Les
livres consacrés aux événements de Fatima présentent les apparitions et les
entretiens de la Sainte Vierge avec les voyants au milieu de tout un
enchaînement de faits. Ils racontent les réactions locales suscitées par les
apparitions, les interrogatoires des voyants et des témoins, les guérisons et
les conversions extraordinaires qui se sont opérées, les détails si édifiants
de l'ascension spirituelle des enfants privilégiés, ainsi que de nombreux
épisodes connexes.
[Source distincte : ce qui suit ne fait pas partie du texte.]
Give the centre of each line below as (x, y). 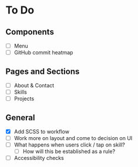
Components (30, 32)
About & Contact (34, 85)
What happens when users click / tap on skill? (70, 145)
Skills (21, 92)
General (21, 117)
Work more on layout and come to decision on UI (73, 138)
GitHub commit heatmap (43, 53)
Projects (24, 99)

C’est tout à fait logique et compréhensible.
Il
n’en reste pas moins chez de nombreux lecteurs le désir de disposer par
ailleurs d’un texte qui leur permette de s’attacher de façon plus spécifique au
contenu même des apparitions, afin de se pénétrer davantage du message que la
Sainte Vierge est venue communiquer aux hommes, et de pouvoir mieux
correspondre à ses demandes.
Dans
l’intention de satisfaire une aspiration aussi légitime, nous avons composé un
récit qui se limite aux événements survenus entre la Vierge, l’Ange du Portugal
et les voyants, c’est-à-dire une narration d’où toutes les autres
circonstances, édifiantes ou pittoresques, qui émaillent l’histoire de Fatima,
ont été écartées pour mieux fixer l’attention sur l’essentiel.
Au
récit des manifestations de l’Ange en 1916 et de la Sainte Vierge en 1917,
vient s’ajouter celui des révélations particulières reçues isolément par l’un
ou l’autre des voyants, et plus spécialement par Soeur Lucie. Comme elles
constituent un complément important des apparitions de la Cova da Iria, on ne
saurait les omettre ici.
* * *
Pour
la première rédactions de ce travail, nous nous étions basés principalement sur
deux oeuvres très connues, que nous recommandons aux lecteurs désireux de
posséder une histoire complète de Fatima. La première est celle de l’écrivain
catholique américain William Thomas Walsh, Our
Lady of Fatima. La seconde, du R.P. João de Marchi, I.M.C., s’intitule Era uma Senhora mais brilhante que o sol…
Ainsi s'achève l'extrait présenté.